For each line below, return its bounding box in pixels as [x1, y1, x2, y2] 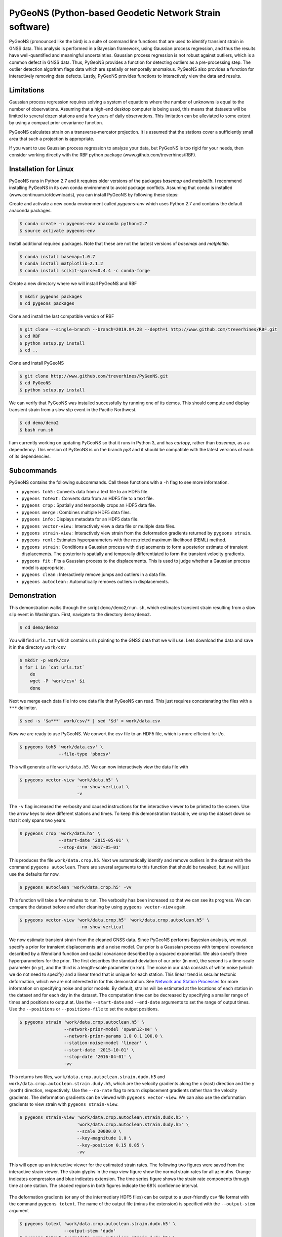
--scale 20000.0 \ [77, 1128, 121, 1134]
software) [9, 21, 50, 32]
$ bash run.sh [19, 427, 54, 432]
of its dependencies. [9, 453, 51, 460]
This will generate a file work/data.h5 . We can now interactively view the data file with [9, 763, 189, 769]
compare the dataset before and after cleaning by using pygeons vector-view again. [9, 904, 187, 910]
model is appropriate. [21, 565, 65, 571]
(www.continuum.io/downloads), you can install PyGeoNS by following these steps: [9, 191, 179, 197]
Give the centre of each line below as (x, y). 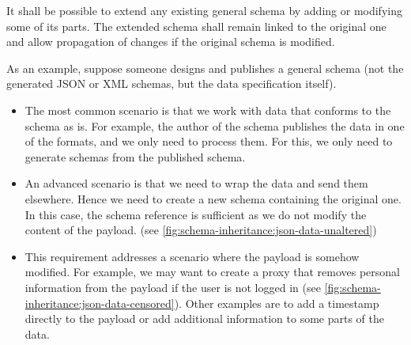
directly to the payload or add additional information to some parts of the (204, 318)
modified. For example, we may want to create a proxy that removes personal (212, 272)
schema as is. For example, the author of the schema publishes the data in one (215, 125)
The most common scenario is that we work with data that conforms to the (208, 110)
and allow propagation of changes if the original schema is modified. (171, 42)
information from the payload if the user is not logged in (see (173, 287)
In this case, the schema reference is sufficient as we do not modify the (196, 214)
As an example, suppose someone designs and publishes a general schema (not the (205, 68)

*-*-*

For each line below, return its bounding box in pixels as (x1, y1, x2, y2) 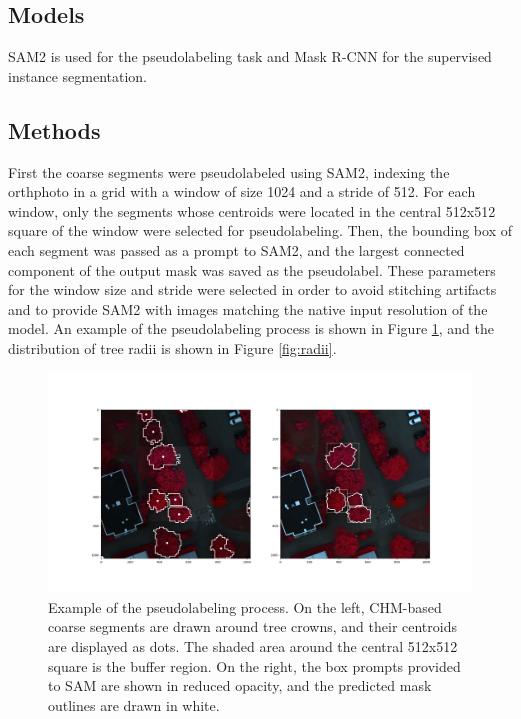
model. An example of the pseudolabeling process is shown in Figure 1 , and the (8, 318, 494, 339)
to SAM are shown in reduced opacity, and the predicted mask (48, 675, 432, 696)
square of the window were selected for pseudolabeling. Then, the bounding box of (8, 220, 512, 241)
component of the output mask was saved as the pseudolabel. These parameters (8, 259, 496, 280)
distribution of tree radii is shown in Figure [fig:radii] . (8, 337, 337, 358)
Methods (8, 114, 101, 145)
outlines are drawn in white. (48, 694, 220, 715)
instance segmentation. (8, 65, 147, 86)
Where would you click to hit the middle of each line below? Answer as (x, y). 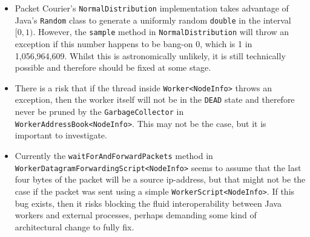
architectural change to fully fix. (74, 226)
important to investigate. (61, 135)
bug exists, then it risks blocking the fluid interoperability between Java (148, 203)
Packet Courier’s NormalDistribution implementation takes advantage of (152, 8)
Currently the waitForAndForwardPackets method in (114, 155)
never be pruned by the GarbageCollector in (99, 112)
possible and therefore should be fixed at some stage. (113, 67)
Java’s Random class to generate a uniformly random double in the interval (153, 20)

*-*-*

Determine the number of lines in the entries that hold "generate". Reply with that number only.

Answer to the problem:
2